Data shown:
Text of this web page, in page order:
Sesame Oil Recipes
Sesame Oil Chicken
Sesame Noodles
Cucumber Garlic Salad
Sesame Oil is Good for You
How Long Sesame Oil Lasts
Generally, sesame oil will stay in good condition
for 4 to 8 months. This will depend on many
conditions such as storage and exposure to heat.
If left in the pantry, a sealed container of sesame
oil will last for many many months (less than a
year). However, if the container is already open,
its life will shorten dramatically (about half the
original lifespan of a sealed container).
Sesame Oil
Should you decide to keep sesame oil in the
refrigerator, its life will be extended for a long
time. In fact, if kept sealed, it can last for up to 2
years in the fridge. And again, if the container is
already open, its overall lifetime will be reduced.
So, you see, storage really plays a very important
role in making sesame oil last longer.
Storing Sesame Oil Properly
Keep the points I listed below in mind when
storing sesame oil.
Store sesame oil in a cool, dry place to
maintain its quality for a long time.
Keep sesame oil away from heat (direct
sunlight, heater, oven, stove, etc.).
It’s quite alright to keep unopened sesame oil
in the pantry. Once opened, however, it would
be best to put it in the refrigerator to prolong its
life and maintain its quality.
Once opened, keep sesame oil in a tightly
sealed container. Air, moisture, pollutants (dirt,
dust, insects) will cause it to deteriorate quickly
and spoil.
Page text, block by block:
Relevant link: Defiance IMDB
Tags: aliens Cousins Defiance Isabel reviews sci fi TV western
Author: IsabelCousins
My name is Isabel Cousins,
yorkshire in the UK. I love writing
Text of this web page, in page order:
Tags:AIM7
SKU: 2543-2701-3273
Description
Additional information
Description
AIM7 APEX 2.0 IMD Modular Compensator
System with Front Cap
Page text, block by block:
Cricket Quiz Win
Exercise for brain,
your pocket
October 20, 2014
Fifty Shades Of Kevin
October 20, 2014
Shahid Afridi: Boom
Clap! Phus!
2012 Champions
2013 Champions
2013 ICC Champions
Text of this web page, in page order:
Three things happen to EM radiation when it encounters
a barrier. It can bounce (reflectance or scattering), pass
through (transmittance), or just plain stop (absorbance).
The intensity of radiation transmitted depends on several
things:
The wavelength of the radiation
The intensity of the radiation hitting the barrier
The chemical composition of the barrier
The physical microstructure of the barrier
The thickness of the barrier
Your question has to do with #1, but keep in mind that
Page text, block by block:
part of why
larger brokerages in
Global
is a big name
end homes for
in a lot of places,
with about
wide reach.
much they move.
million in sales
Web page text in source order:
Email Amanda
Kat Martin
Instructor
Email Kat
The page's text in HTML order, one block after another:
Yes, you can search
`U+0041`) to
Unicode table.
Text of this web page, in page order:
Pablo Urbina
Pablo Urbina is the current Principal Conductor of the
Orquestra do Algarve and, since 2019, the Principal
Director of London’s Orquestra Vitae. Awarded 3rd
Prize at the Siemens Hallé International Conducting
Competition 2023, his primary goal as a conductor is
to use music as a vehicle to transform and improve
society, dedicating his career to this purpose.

Prompt: Each line from the top of the entries above through the line containing "Tags: aliens Cousins" must be transcribed exactly, and no other line may appear.

Written answer:
Text of this web page, in page order:
Sesame Oil Recipes
Sesame Oil Chicken
Sesame Noodles
Cucumber Garlic Salad
Sesame Oil is Good for You
How Long Sesame Oil Lasts
Generally, sesame oil will stay in good condition
for 4 to 8 months. This will depend on many
conditions such as storage and exposure to heat.
If left in the pantry, a sealed container of sesame
oil will last for many many months (less than a
year). However, if the container is already open,
its life will shorten dramatically (about half the
original lifespan of a sealed container).
Sesame Oil
Should you decide to keep sesame oil in the
refrigerator, its life will be extended for a long
time. In fact, if kept sealed, it can last for up to 2
years in the fridge. And again, if the container is
already open, its overall lifetime will be reduced.
So, you see, storage really plays a very important
role in making sesame oil last longer.
Storing Sesame Oil Properly
Keep the points I listed below in mind when
storing sesame oil.
Store sesame oil in a cool, dry place to
maintain its quality for a long time.
Keep sesame oil away from heat (direct
sunlight, heater, oven, stove, etc.).
It’s quite alright to keep unopened sesame oil
in the pantry. Once opened, however, it would
be best to put it in the refrigerator to prolong its
life and maintain its quality.
Once opened, keep sesame oil in a tightly
sealed container. Air, moisture, pollutants (dirt,
dust, insects) will cause it to deteriorate quickly
and spoil.
Page text, block by block:
Relevant link: Defiance IMDB
Tags: aliens Cousins Defiance Isabel reviews sci fi TV western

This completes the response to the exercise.